«El canto de la viña de Isaías, de la primera lectura de hoy, presenta a un delicado viñador que después de su esfuerzo en vez de recoger uvas dulces recoge agrazones. Nosotros tenemos que sentirnos esa viña cuidada y mimada hasta el extemo por Dios. A cada uno, como cepas de su viña, nos ama como si no existiésemos nadie más que Él y nosotros, como si de verdad necesitase amarnos para ser feliz».
Por Roberto Sayalero, OAR. Zaragoza, España.
¿Cómo son mis frutos? Las lecturas de hoy, centradas en la viña, insisten en la importancia del fruto. Nosotros estamos llamados a dar fruto, a ser bendición y alegría para el corazón de toda la humanidad, cosa que podemos conseguir simplemente siendo sensibles a las necesidades de los otros.
El evangelio contiene un resumen de la historia de la salvación: Los labradores son los dirigentes, que se creen propietarios de la Viña pero no son más que simples inquilinos. Los enviados son los profetas. Algunos maltratados y otros, asesinados. El hijo es Jesús: lo empujan fuera de la viña y lo matan. Al final, la viña cambia de inquilinos para que otros labradores den fruto.
Dependiendo de la latitud en que nos encontremos, la imagen de una viña nos resulta más o menos familiar. Para los oyentes de Jesús, sí lo era. El canto de la viña de Isaías, de la primera lectura de hoy, presenta a un delicado viñador que, después de su esfuerzo, en vez de recoger uvas dulces, recoge agrazones. Nosotros tenemos que sentirnos esa viña cuidada y mimada hasta el extemo por Dios.

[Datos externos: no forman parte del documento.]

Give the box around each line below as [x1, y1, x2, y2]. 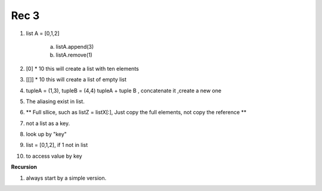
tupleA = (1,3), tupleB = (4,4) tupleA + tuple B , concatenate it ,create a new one [26, 87, 222, 94]
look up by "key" [26, 131, 67, 138]
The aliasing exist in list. [26, 98, 85, 105]
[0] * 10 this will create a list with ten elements [26, 65, 140, 72]
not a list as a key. [26, 120, 70, 127]
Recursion [11, 164, 37, 171]
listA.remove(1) [55, 51, 92, 59]
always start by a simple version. [26, 174, 107, 181]
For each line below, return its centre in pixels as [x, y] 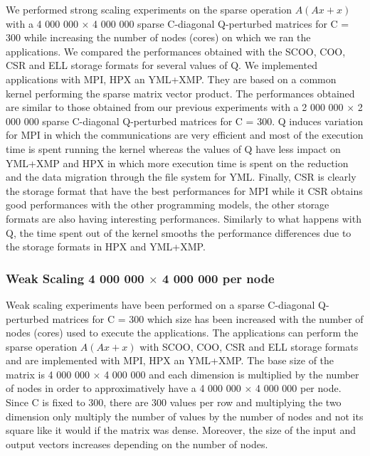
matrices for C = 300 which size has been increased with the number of [208, 318]
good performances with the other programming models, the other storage [168, 205]
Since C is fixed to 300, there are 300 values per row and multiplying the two [174, 402]
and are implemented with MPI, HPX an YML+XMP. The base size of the [170, 360]
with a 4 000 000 [42, 23]
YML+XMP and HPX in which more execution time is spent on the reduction [177, 163]
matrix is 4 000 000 [48, 374]
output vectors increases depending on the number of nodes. [137, 444]
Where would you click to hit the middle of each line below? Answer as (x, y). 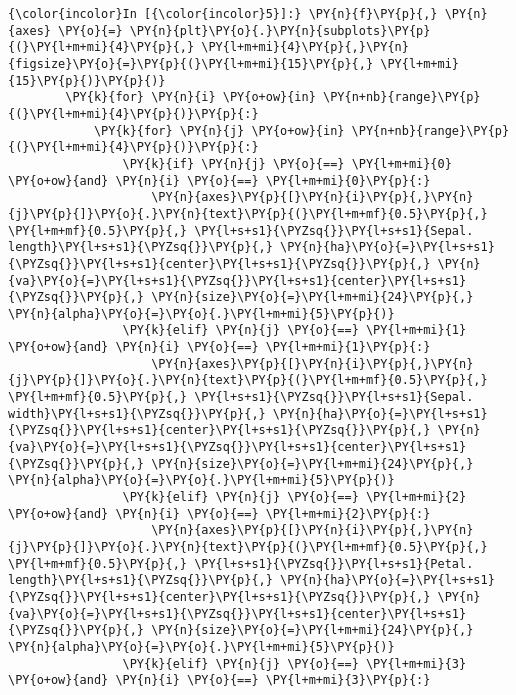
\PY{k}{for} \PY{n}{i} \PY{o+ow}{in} (190, 97)
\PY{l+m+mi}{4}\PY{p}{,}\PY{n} (305, 47)
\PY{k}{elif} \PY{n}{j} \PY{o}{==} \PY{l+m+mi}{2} (294, 497)
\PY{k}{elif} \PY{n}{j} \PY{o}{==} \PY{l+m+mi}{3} (294, 663)
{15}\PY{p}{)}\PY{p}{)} (87, 80)
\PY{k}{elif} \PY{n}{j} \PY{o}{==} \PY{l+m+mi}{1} (294, 330)
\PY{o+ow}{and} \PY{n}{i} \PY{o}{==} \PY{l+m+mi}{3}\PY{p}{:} (219, 680)
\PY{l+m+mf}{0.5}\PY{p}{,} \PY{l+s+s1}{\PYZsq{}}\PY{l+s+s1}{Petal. (241, 563)
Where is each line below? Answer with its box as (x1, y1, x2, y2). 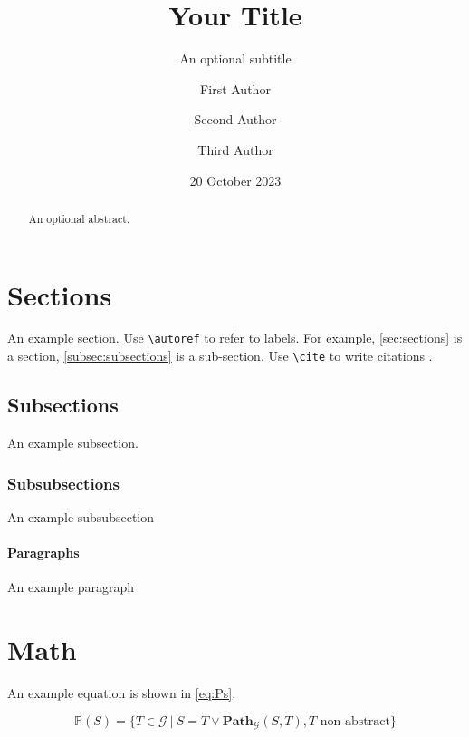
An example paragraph (7, 577, 135, 596)
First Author (200, 79, 271, 98)
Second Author (194, 110, 277, 129)
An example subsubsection (7, 507, 155, 526)
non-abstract (320, 714, 390, 728)
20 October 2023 (189, 170, 282, 189)
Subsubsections (7, 471, 120, 494)
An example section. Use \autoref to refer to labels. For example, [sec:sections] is (7, 328, 463, 347)
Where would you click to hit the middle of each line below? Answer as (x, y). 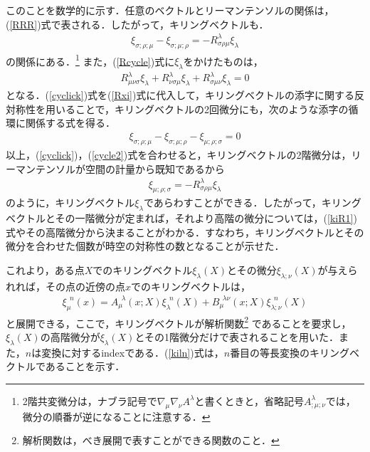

A cada uno, como cepas de su viña, nos ama como si no existiésemos nadie más que Él y nosotros, como si de verdad necesitase amarnos para ser feliz.
Nosotros no siempre sabemos corresponder a ese amor, no siempre nuestros frutos son dulces. Dios solamente nos exige los frutos que podemos dar, porque precisamente, si sirve la comparación, Él nos ha plantado y conoce cuáles son nuestras posibilidades. Esta puede ser una de las conclusiones que podemos extraer para poner en práctica en nuestra vida: caminar alegres y confiados en el amor de ese Dios viñador que exige de nosotros frutos, pero nunca por encima de nuestras posibilidades.
La segunda conclusión es que hemos de tener cuidado y evitar hacernos dueños y señores de la viña. No somos más que arrendatarios, servidores de esos frutos que estamos llamados a dar como comunidad. A veces nos gusta hacer coincidir la voluntad de Dios con la nuestra, como si fuésemos los administradores. Para ello tenemos que esforzarnos en hacer crecer nuestra Iglesia horizontalmente, respetando al Espíritu como verdadero sembrador. Si no intentamos comportarnos así nunca llegaremos a entender el mensaje del Reino que es de igualdad, pero no de uniformidad. Viviendo así, seguro que damos frutos y somos vino que alegra el corazón del hombre y no vinagre que causa dolor y exclusión.